Report each line from the entries in which "like" can be found.

Dataset entries:

______

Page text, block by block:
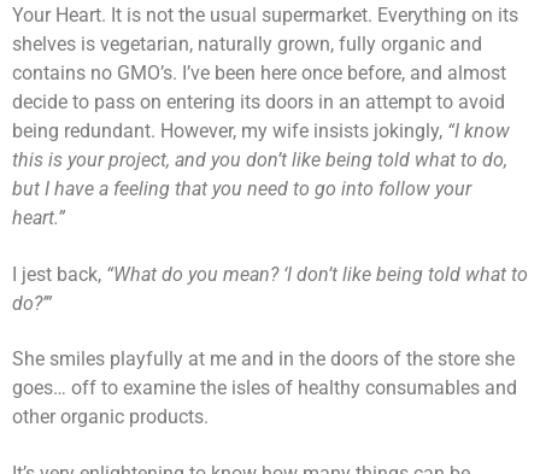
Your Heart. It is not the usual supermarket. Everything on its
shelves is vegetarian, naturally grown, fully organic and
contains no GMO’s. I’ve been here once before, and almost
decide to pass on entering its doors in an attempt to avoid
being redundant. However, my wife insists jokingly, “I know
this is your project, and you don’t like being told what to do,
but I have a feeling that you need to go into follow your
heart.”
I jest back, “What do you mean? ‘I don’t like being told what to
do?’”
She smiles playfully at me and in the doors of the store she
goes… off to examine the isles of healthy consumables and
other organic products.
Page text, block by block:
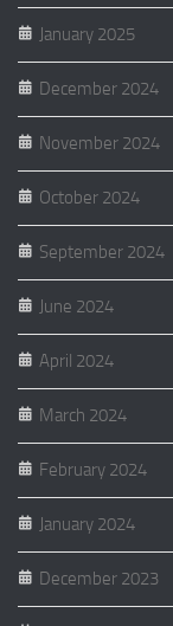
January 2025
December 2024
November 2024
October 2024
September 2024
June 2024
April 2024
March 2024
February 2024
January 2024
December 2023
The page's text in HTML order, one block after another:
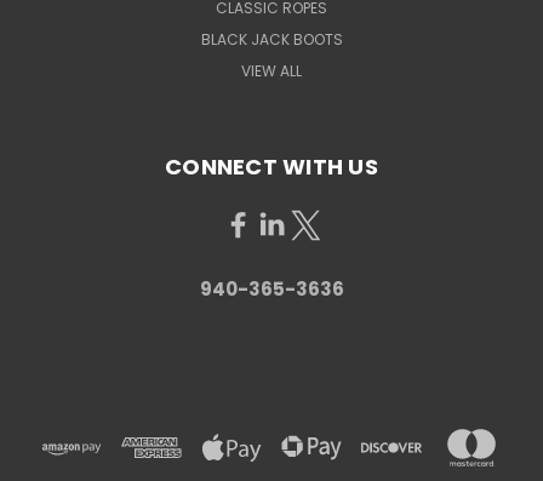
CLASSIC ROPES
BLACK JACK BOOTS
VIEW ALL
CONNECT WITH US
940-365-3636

______

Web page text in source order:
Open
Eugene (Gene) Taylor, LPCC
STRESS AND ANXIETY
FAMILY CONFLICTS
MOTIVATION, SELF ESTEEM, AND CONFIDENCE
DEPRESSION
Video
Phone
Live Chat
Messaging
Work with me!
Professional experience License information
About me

______

TASK ANSWER>
this is your project, and you don’t like being told what to do,
I jest back, “What do you mean? ‘I don’t like being told what to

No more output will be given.